El ruido ensordecedor en el que se pierden quienes no pueden callar tiene una intencionalidad muy clara: que no haya claridad. Las aplicaciones digitales, las plataformas de red social, convertidas en corporaciones globales, están siendo usadas para el odio, la tergiversación y la mentira. Shitstorm, qué palabra. Lluvia de insultos (de mierda) en Twitter, cibermisogina, troleo, bots, conspiranoia por doquier. Manu Chao se adelantó a su tiempo cuando cantó que todo es mentira en este mundo. Los usos tecnopolíticos de la derecha y el discurso del odio han avanzado exponencialmente en los últimos años como parte de una contra revolución implacable, impulsada por carretadas de dinero. Carole Cadwalladr advertía en The Guardian en julio de 2020: “Facebook no es un espejo. Es un arma. Sin licencia, no está sujeto a leyes o control, está en manos y hogares de 2.600 millones de personas, infiltrado por agentes encubiertos que actúan para los estados nacionales, un laboratorio para grupos que elogian los efectos de limpieza del Holocausto y creen que 5G freirá nuestro ondas cerebrales en nuestro sueño.”

 

Pero este ruido ensordecedor quiere tapar algo que está allí, algo que cobra cada vez más sentido y más eco: los sonidos y las redes de la revuelta. Inició la década con las protestas por la autoinmolación en Túnez de Mohamed Bouazizi, un joven precarizado a quien la policía había incautado su medio de subsistencia: un carrito para venta ambulante de frutas, era el 17 de diciembre de 2010. Diez años después, el 25 de mayo de 2020, otro joven, George Floyd, muere asfixiado por la policía en Minneapolis, generando una ola de protestas imparable contra el racismo sistémico #BlackLivesMatter. Entre estos dos crímenes de estado, una década de indignación galopante, una década de redes para la emancipación y la libertad.

 

Nuevos sentidos intercomunales: una década de protestas sociales

Con la muerte de Mohamed Bouazizi, viralizada en redes digitales, arrancó la Primavera Árabe y el ciclo de las multitudes conectadas que ocuparon las plazas de muchas ciudades del planeta. La plaza Tahrir de El Cairo, el #15M español, Occupy Wall Street en Estados Unidos, #YoSoy132 en México, #VemPaRua en Brasil, #OcupyGezy en Turquia, #UmbrellaRevolution en Hong Kong, #NuitDebout en París… Y tantas otras. Insurgencias auto convocadas y extendidas en red que señalaron la urgencia de tomar las riendas de los asuntos comunes ante el autoritarismo y la precariedad.

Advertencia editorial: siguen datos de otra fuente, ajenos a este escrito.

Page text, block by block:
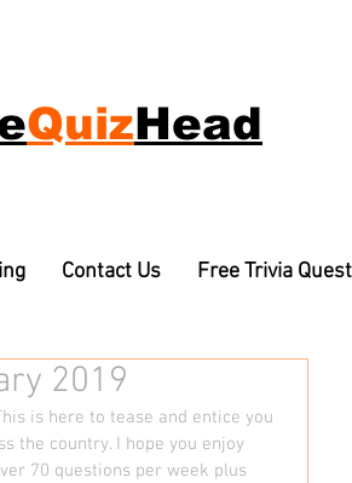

Las plazas rechazaron el sálvese quien pueda de la crisis neoliberal: llamaron al cuidado de la vida, la propia y la de todos, desde su despliegue como constelaciones performativas. Y lo hicieron en las ciudades y en las redes globales. Mientras, en el campo y en el ámbito comunitario rural, las luchas por la tierra y el territorio proliferaron por toda la geografía continental y también mundial y se enlazaron en redes resonantes para constelar otros mundos posibles.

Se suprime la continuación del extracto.